Please output, exactly and without pictures, the lines from the opening of the listing below through the line containing "Doucheputje ontstoppen", both included.
══ Data for this task
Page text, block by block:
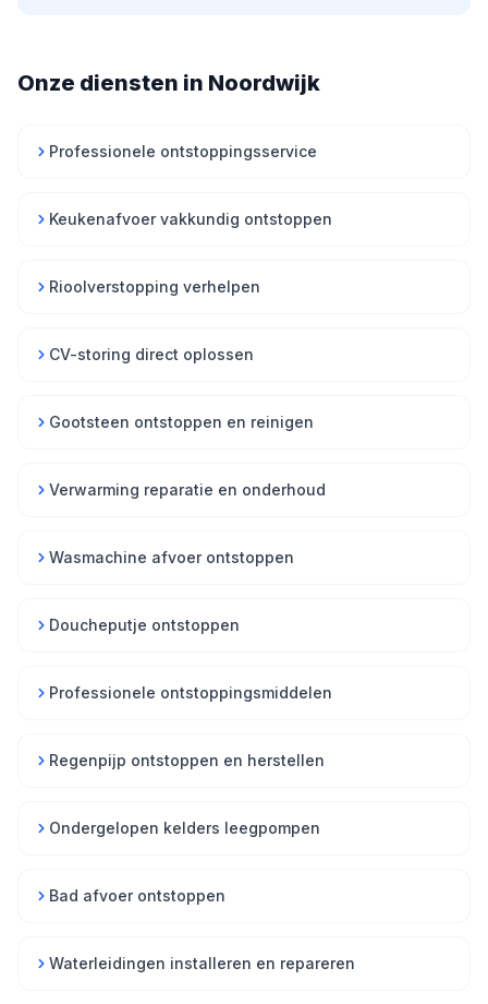
Onze diensten in Noordwijk
Professionele ontstoppingsservice
Keukenafvoer vakkundig ontstoppen
Rioolverstopping verhelpen
CV-storing direct oplossen
Gootsteen ontstoppen en reinigen
Verwarming reparatie en onderhoud
Wasmachine afvoer ontstoppen
Doucheputje ontstoppen
Professionele ontstoppingsmiddelen
Regenpijp ontstoppen en herstellen
Ondergelopen kelders leegpompen
Bad afvoer ontstoppen
Waterleidingen installeren en repareren
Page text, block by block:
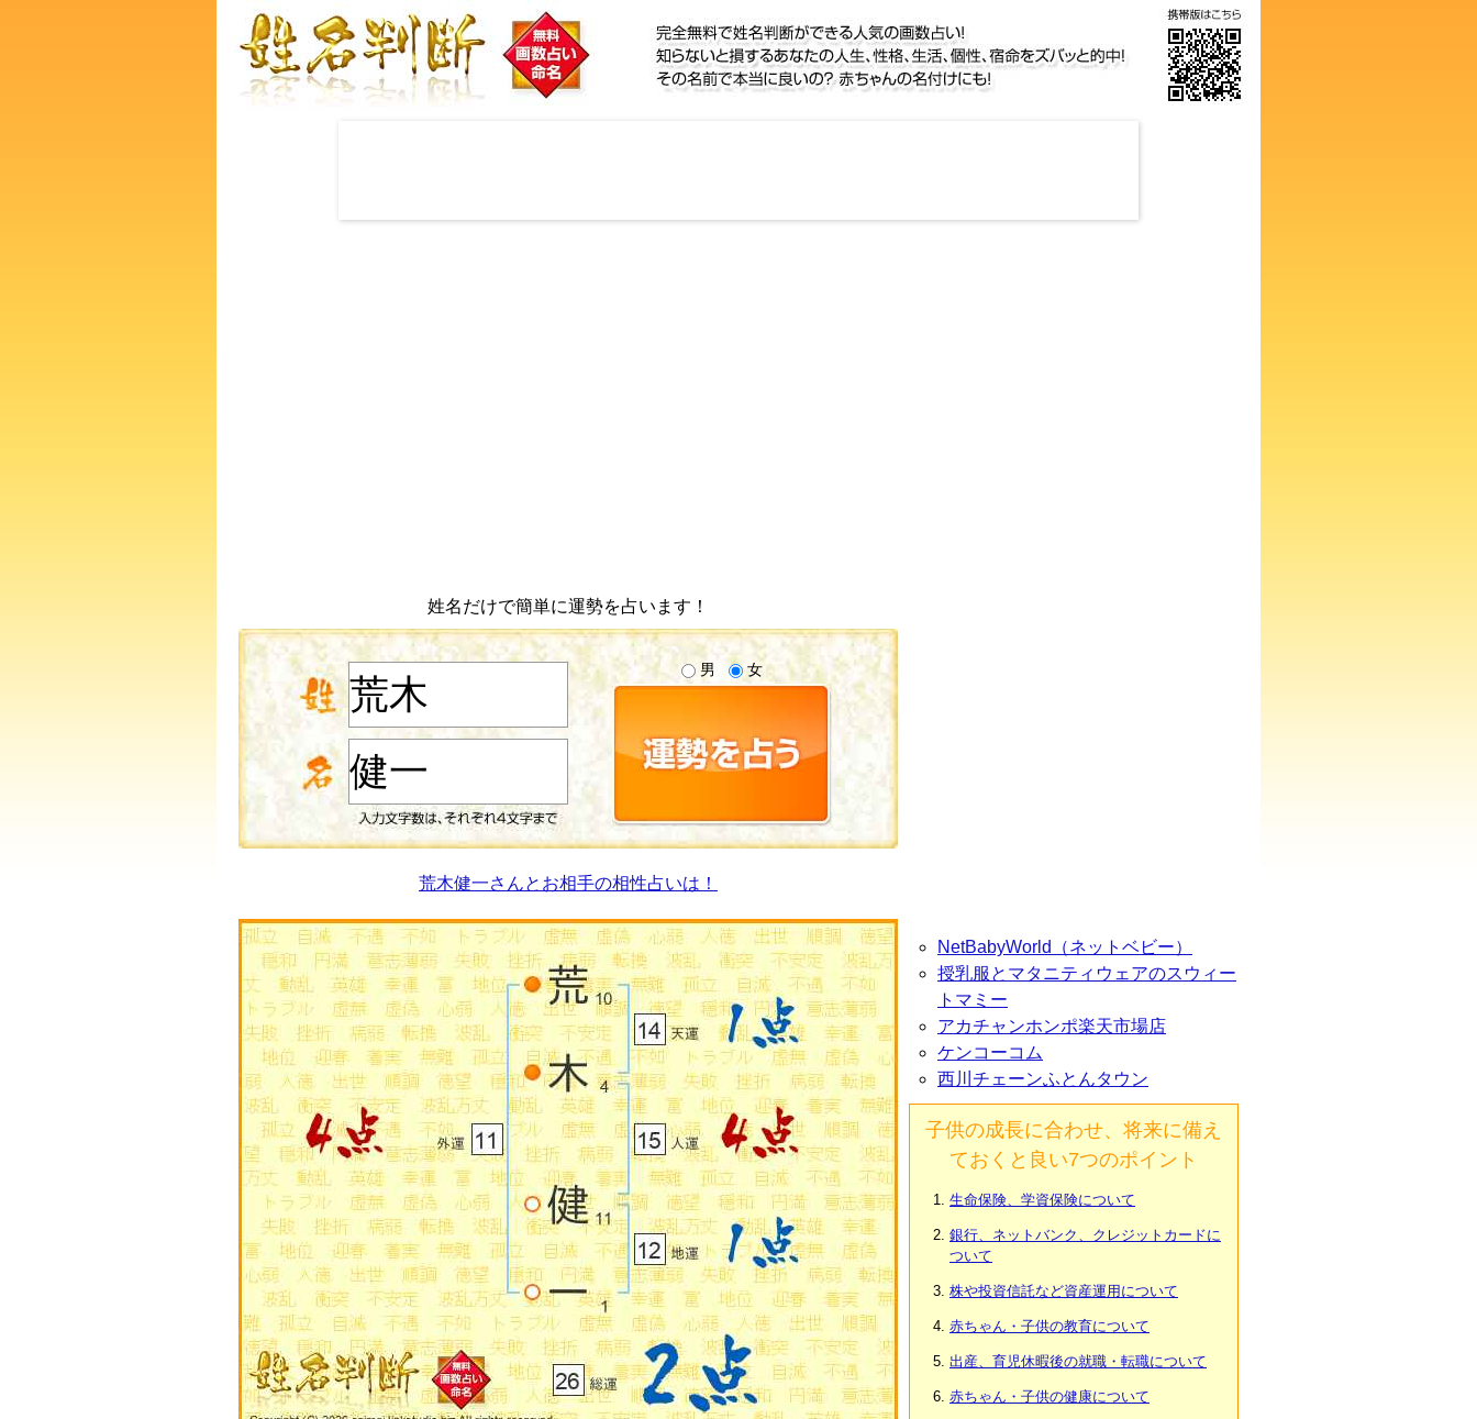
姓名だけで簡単に運勢を占います！
男 女
荒木健一さんとお相手の相性占いは！
NetBabyWorld（ネットベビー）
授乳服とマタニティウェアのスウィー
トマミー
アカチャンホンポ楽天市場店
ケンコーコム
西川チェーンふとんタウン
子供の成長に合わせ、将来に備え
ておくと良い7つのポイント
生命保険、学資保険について
銀行、ネットバンク、クレジットカードに
ついて
株や投資信託など資産運用について
赤ちゃん・子供の教育について
出産、育児休暇後の就職・転職について
赤ちゃん・子供の健康について
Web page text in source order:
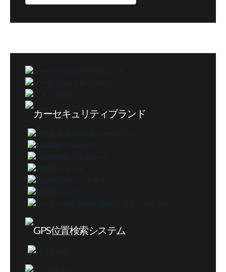
ロ
ー
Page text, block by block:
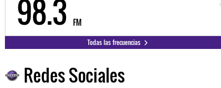
98.3 FM
Todas las frecuencias
Redes Sociales
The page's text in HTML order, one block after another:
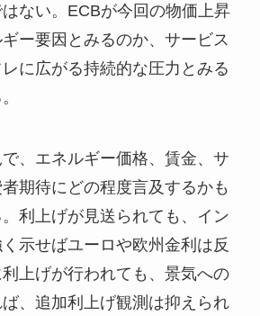
ない。ECBが今回の物価上昇
ー要因とみるのか、サービス
に広がる持続的な圧力とみる
、エネルギー価格、賃金、サ
期待にどの程度言及するかも
利上げが見送られても、イン
示せばユーロや欧州金利は反
上げが行われても、景気への
、追加利上げ観測は抑えられ
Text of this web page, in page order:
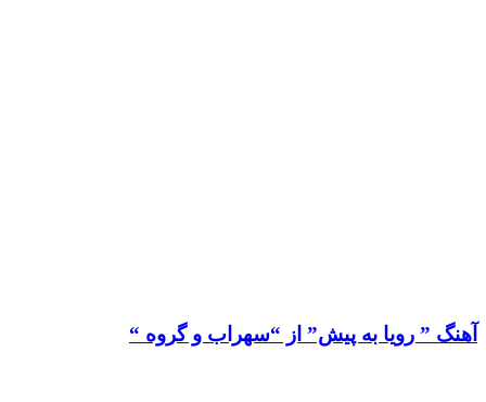
آهنگ ” رویا به پیش” از “سهراب و گروه “
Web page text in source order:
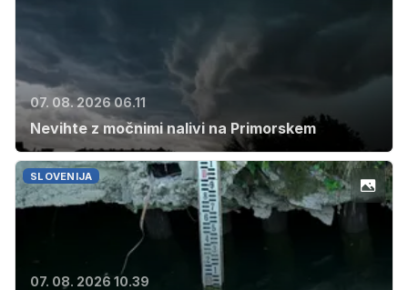
07. 08. 2026 06.11
Nevihte z močnimi nalivi na Primorskem
SLOVENIJA
07. 08. 2026 10.39
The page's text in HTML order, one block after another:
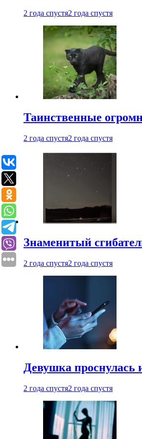
2 года спустя2 года спустя
Таинственные
2 года спустя2 года спустя
Знаменитый
2 года спустя2 года спустя
Девушка проснулась
2 года спустя2 года спустя
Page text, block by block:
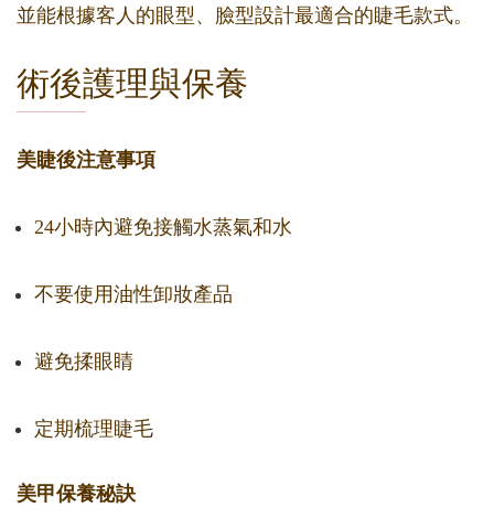
並能根據客人的眼型、臉型設計最適合的睫毛款式。
術後護理與保養
美睫後注意事項
24小時內避免接觸水蒸氣和水
不要使用油性卸妝產品
避免揉眼睛
定期梳理睫毛
美甲保養秘訣
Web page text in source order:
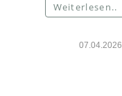
Weiterlesen..
07.04.2026
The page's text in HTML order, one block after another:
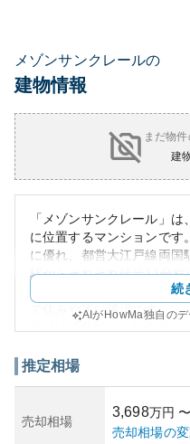
メゾンサンクレールの
建物情報
まだ物件
建
「メゾンサンクレール」
に位置するマンションです
に優れ、都営大江戸線両国
駅からそれぞれ徒歩11分
ち着いた住宅街で、都心
で住みやすい環境です。
産価値としては、東京の好
ため、エリアの将来性も見
管理状況について具体的な
続
AIがHowMa独自の
推定相場
売却相場
3,698万円 〜
売却相場の
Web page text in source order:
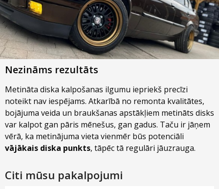
Nezināms rezultāts
Metināta diska kalpošanas ilgumu iepriekš precīzi
noteikt nav iespējams. Atkarībā no remonta kvalitātes,
bojājuma veida un braukšanas apstākļiem metināts disks
var kalpot gan pāris mēnešus, gan gadus. Taču ir jāņem
vērā, ka metinājuma vieta vienmēr būs potenciāli
vājākais diska punkts, tāpēc tā regulāri jāuzrauga.
Citi mūsu pakalpojumi
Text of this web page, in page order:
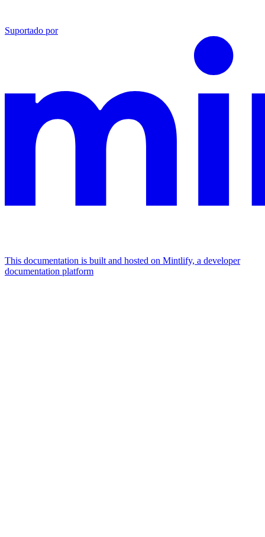
Suportado por
This documentation is built and hosted on Mintlify, a developer
documentation platform
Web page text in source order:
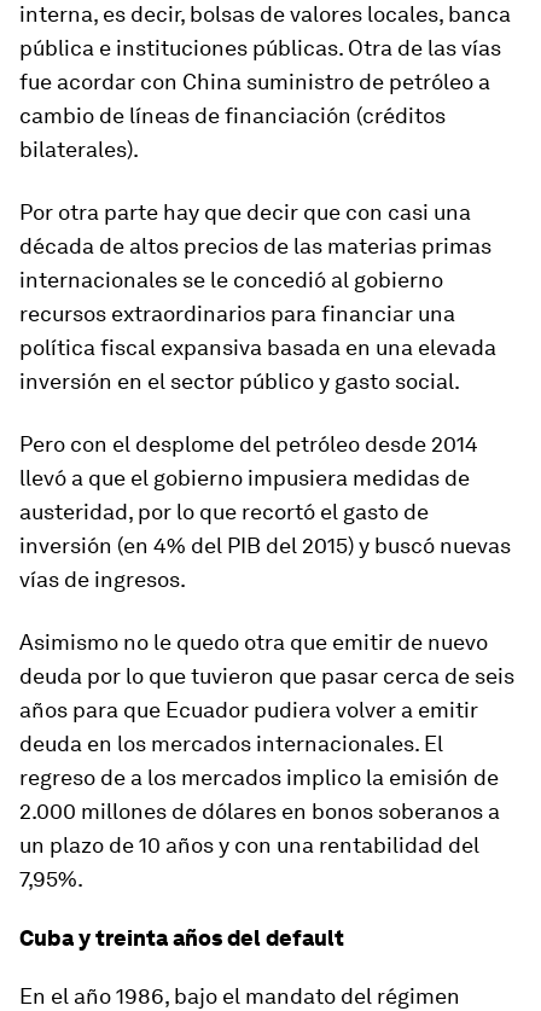
interna, es decir, bolsas de valores locales, banca
pública e instituciones públicas. Otra de las vías
fue acordar con China suministro de petróleo a
cambio de líneas de financiación (créditos
bilaterales).
Por otra parte hay que decir que con casi una
década de altos precios de las materias primas
internacionales se le concedió al gobierno
recursos extraordinarios para financiar una
política fiscal expansiva basada en una elevada
inversión en el sector público y gasto social.
Pero con el desplome del petróleo desde 2014
llevó a que el gobierno impusiera medidas de
austeridad, por lo que recortó el gasto de
inversión (en 4% del PIB del 2015) y buscó nuevas
vías de ingresos.
Asimismo no le quedo otra que emitir de nuevo
deuda por lo que tuvieron que pasar cerca de seis
años para que Ecuador pudiera volver a emitir
deuda en los mercados internacionales. El
regreso de a los mercados implico la emisión de
2.000 millones de dólares en bonos soberanos a
un plazo de 10 años y con una rentabilidad del
7,95%.
Cuba y treinta años del default
En el año 1986, bajo el mandato del régimen
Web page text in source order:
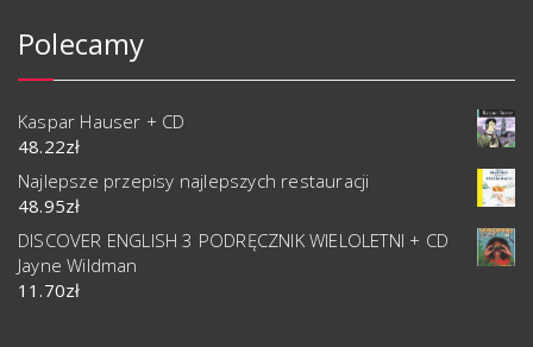
Polecamy
Kaspar Hauser + CD
48.22zł
Najlepsze przepisy najlepszych restauracji
48.95zł
DISCOVER ENGLISH 3 PODRĘCZNIK WIELOLETNI + CD
Jayne Wildman
11.70zł
════
### Output below
Page text, block by block:
Onze diensten in Noordwijk
Professionele ontstoppingsservice
Keukenafvoer vakkundig ontstoppen
Rioolverstopping verhelpen
CV-storing direct oplossen
Gootsteen ontstoppen en reinigen
Verwarming reparatie en onderhoud
Wasmachine afvoer ontstoppen
Doucheputje ontstoppen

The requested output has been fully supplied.